Room Raiders leaving no wall unpainted, no imagination unspurred
You’ll often hear about someone who’s decided to move from the States to Europe to become an artist, but it’s not often that someone moves from London to a farm in rural Stokesdale, NC to become an artist. But that’s just what Tracey Marshall did. OK, maybe she didn’t have much choice. She moved there with her parents at a young age; her father was originally from Stokesdale. She grew up taking art classes at Northwest Guilford High School and later went on to study art at Savannah College of Art and Design, UNCG and Greensboro College.
Now the 31-year-old self-starter and entrepreneur is the founder and co-owner of The Marshall Gallery on Eugene Street downtown, a venture she started five years ago to give herself a place to do her artwork and to help other artists show their work.
She now has over 300 artists whose work appears at the gallery throughout the year and holds regular rotating themed showings open to local artists.
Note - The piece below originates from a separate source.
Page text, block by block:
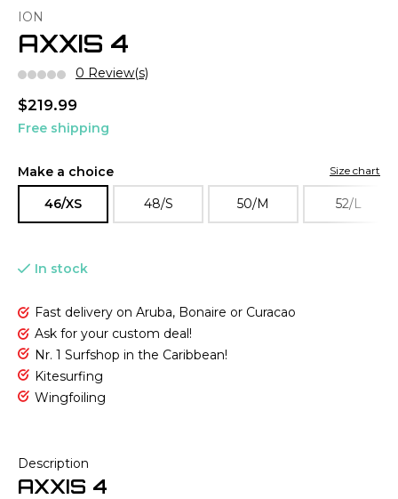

Soon after opening the gallery artist Mary Lester joined her, regularly showing and selling her work through the establishment. Lester, a former schoolteacher, has painted portraits professionally, done illustrations for children’s magazines and owned a ceramics business. Though she still illustrates for several magazines her claim to fame is her creation of the character ‘Meeva,’ a saucy red-head whose features are sagging a little due to her age but remains a ‘woman of power.’ Lester created Meeva as someone she could identify with; and apparently so can a lot of other women as Meeva is now a nationally known celebrity whose image is on cards, mugs, ornaments and handbags at countless card and gift shops.
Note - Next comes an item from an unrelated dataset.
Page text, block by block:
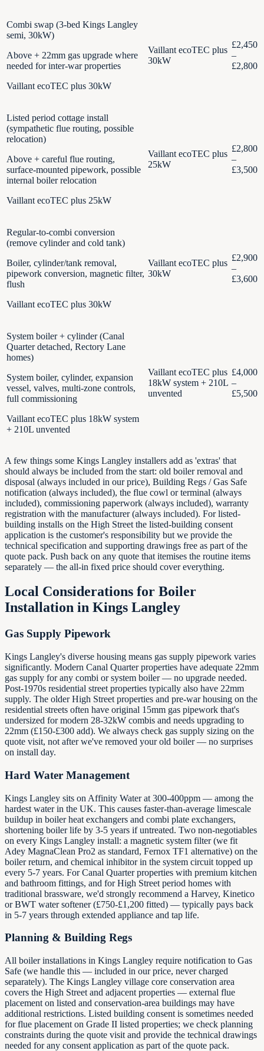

Over the years Marshall and Lester have grown close to one another, sharing the same interests and work ethic. And each has been asked to custom paint rooms for friends and clients over the years, either in a themed style or faux finish. When one needed assistance she would call on the other, whether it be in design, painting or gathering resources for the job. Finally, they decided why not work together? So they formed Room Raiders, a specialized service that will come to your office or home, listen to your idea, and help design something unique just for your walls.
‘“[It’s] faux and mural outside the box.’” Marshall says, describing the style of the duo’s work. Downstairs at the Law Center on Elm a large, paneled painting of a group of hip-looking, faceless party girls with dainty wine glasses, designed by Marshall, brings a contemporary look to an otherwise drab space. ‘“It’s not your common art,’” she continues.
Marshall says she likes to do ‘“funky, creative’” type work while Lester takes on a more realistic approach, called ‘trompe l’oeil,’ that can fool you into thinking a painted hall or set of stairs on a wall is really there. Lester once painted a scene of two dogs looking out a window that she entitled ‘“Waiting for Dad.’” The painting is framed with an old, white window pane and shutters and is so realistic that, in a snapshot she shows me, a real dog looks into the painting as if hoping the other two will jump out the window to play.
Between the two of them, Marshall and Lester have the resources and contacts to create anything that one might imagine. They can use headboards, fences, old windowpanes, or other objects to create three-dimensional elements in their work and their connection to other community artists give clients an unlimited amount of imaginative freedom. If they can’t create it then they certainly know who can.
There’s no way to put an exact price on what they do. Each job is different, but the team will come to your location for free the first time to hear your ideas and help design something right for you. After that, they try to base the price as accurately as possible based on time it will take and materials used so there is no surprise fee at the end of the job.
In the end it’s just a couple of girls doing what they love to do: painting, creating, and leaving a lasting impression that’ll leave you smiling every time you see it.